Mea culpa, dear sir. Mea maxima culpa. But this is the problem when one’s writing appears before various audiences. I wanted my book to be read by people—especially young people—who didn’t swoon at the mention of Aristotle and Cicero. (Frankly, I’m a fanboy of both, and do feel free to flame me for using “fanboy” in a classical context.)
Now to turn far, far from the classics:
Some of the leading Democrats have the opposite problem. Cerebral, highbrow New York Times columnist Ezra Klein recently interviewed cerebral, highbrow Transportation Secretary Pete Buttigieg for the Ezra Klein podcast. Educated Democrats adore Buttigieg for his surpassing articulateness. One auscultates this gent and one thinks, “When AI wants to speak perfect English it accesses Buttigieg.”
(Yes, I used “surpassing,” “auscultates,” “one,” and “gent,” and “accesses” deliberately. I’m making a point. See: topic, below.)

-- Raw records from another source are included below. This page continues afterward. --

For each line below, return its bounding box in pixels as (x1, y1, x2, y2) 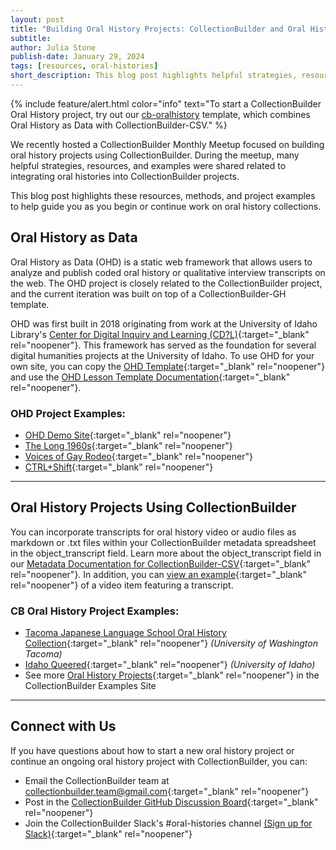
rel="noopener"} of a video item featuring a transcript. (10, 579, 234, 591)
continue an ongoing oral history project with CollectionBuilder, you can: (10, 755, 308, 767)
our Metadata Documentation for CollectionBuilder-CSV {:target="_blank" (10, 557, 312, 570)
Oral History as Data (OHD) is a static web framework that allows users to (10, 256, 313, 268)
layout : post (10, 14, 65, 25)
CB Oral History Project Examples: (10, 604, 180, 618)
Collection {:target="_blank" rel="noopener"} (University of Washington (24, 637, 318, 650)
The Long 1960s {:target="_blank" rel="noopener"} (24, 439, 233, 451)

This facund fellow was on friendly terrain for this interview. Klein’s listenership has an average IQ rivaling that of Los Alamos. I feel guilty listening to his podcasts without a Ph.D. The secretary clearly knew exactly where he was. Here’s an excerpt in which Buttigieg describes cerebral, recently highbrow JD Vance:
“He’s somebody who is a product of the Midwest but, after trading off of that Midwest identity, is now, in my view, promoting policies and a ticket that would be really harmful for the industrial Midwest. And so I’m thinking a lot about what I consider to be a faux populism. This space he’s carved out, where he achieves a certain credibility by criticizing both parties, saying that Democrats and Republicans in the past have gotten things wrong, but then all the prescriptions he seems to be ready to vote for or act for are things like undercutting your right to choose or tax cuts for the rich or a lot of other things that I think are objectionable about good old-fashioned Republican policy. I’m just thinking a lot about how to penetrate that veneer.”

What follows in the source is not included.